# EXERCISE PROMPT
Task for the records below: please retype exactly and only the lines from the first through the one with "1,000 Beneficiaries", with every picture omitted.

# Stored entries
<<<<
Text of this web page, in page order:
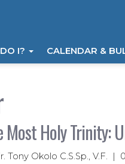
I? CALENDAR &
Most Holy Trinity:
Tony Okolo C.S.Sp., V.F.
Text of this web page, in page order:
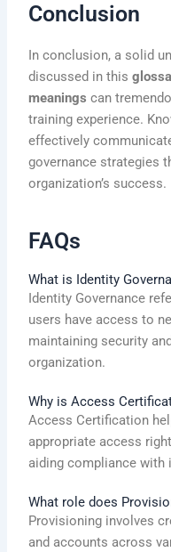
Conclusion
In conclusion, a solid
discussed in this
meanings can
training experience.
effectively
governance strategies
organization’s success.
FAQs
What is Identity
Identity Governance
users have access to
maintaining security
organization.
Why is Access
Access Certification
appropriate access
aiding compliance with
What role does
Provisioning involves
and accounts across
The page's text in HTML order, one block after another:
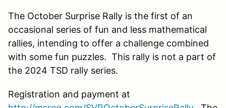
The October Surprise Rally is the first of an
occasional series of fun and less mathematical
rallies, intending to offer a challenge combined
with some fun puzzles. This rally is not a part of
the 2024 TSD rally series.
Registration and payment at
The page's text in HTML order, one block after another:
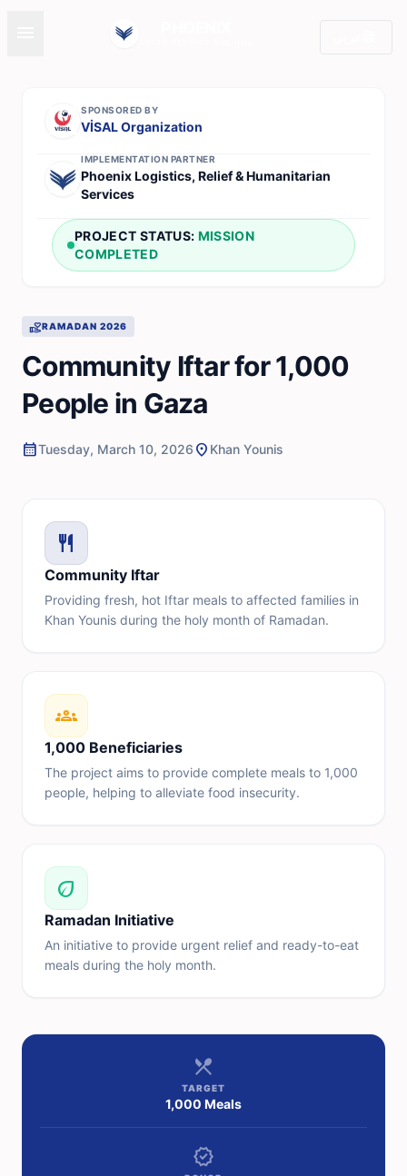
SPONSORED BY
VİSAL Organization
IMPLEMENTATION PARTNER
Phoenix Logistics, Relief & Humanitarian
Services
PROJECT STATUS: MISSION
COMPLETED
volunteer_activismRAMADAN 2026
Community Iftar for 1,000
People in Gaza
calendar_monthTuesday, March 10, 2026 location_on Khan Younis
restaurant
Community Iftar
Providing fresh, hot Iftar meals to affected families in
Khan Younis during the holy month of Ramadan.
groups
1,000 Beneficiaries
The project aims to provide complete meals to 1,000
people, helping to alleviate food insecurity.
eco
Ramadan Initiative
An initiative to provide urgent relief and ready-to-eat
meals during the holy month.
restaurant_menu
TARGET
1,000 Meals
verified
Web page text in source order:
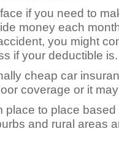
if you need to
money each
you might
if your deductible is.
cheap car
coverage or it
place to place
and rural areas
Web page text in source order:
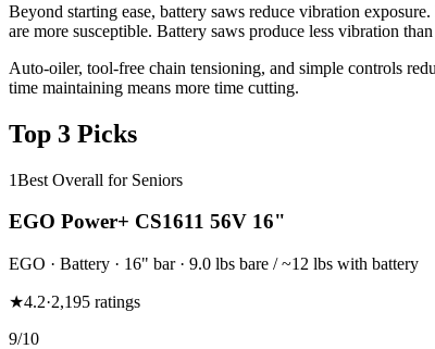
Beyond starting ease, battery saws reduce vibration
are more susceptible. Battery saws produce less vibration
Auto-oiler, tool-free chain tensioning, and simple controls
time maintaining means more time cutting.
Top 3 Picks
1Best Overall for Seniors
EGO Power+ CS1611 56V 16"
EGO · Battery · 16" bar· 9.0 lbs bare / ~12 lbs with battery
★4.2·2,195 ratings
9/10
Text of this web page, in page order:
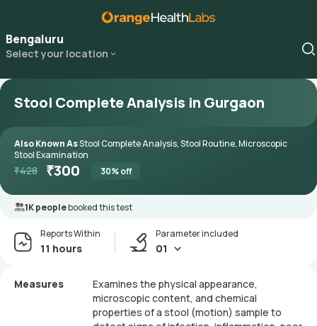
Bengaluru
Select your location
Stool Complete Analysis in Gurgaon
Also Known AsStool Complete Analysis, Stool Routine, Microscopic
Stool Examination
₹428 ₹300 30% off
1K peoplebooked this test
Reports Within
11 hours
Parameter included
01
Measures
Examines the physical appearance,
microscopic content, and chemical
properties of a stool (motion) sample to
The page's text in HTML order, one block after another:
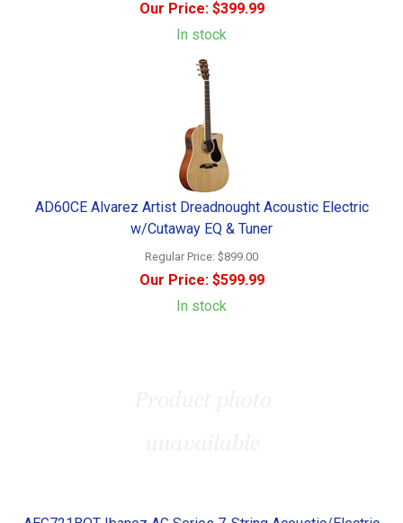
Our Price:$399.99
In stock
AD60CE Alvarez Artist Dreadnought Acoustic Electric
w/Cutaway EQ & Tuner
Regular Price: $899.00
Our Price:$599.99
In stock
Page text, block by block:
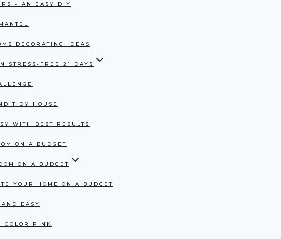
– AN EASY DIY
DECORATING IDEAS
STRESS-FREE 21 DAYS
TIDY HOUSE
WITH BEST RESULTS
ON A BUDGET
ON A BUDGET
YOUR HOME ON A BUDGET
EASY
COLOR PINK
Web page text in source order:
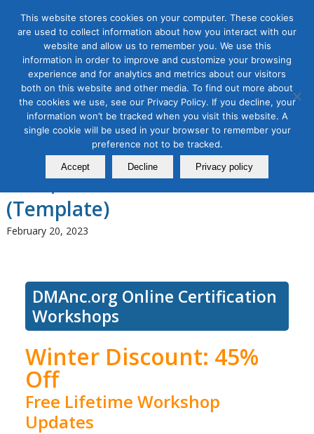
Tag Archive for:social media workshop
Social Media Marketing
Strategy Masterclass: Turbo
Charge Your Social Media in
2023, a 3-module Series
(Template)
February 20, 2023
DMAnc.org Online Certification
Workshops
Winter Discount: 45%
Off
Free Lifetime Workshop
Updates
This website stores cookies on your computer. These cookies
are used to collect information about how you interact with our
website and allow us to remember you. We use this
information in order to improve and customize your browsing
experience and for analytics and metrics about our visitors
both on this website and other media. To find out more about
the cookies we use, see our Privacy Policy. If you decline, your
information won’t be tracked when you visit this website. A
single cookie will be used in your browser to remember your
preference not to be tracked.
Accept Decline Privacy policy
>>>>
# ANSWER BELOW
Text of this web page, in page order:
I? CALENDAR &
Most Holy Trinity:
Tony Okolo C.S.Sp., V.F.
Text of this web page, in page order:
Conclusion
In conclusion, a solid
discussed in this
meanings can
training experience.
effectively
governance strategies
organization’s success.
FAQs
What is Identity
Identity Governance
users have access to
maintaining security
organization.
Why is Access
Access Certification
appropriate access
aiding compliance with
What role does
Provisioning involves
and accounts across
The page's text in HTML order, one block after another:
The October Surprise Rally is the first of an
occasional series of fun and less mathematical
rallies, intending to offer a challenge combined
with some fun puzzles. This rally is not a part of
the 2024 TSD rally series.
Registration and payment at
The page's text in HTML order, one block after another:
SPONSORED BY
VİSAL Organization
IMPLEMENTATION PARTNER
Phoenix Logistics, Relief & Humanitarian
Services
PROJECT STATUS: MISSION
COMPLETED
volunteer_activismRAMADAN 2026
Community Iftar for 1,000
People in Gaza
calendar_monthTuesday, March 10, 2026 location_on Khan Younis
restaurant
Community Iftar
Providing fresh, hot Iftar meals to affected families in
Khan Younis during the holy month of Ramadan.
groups
1,000 Beneficiaries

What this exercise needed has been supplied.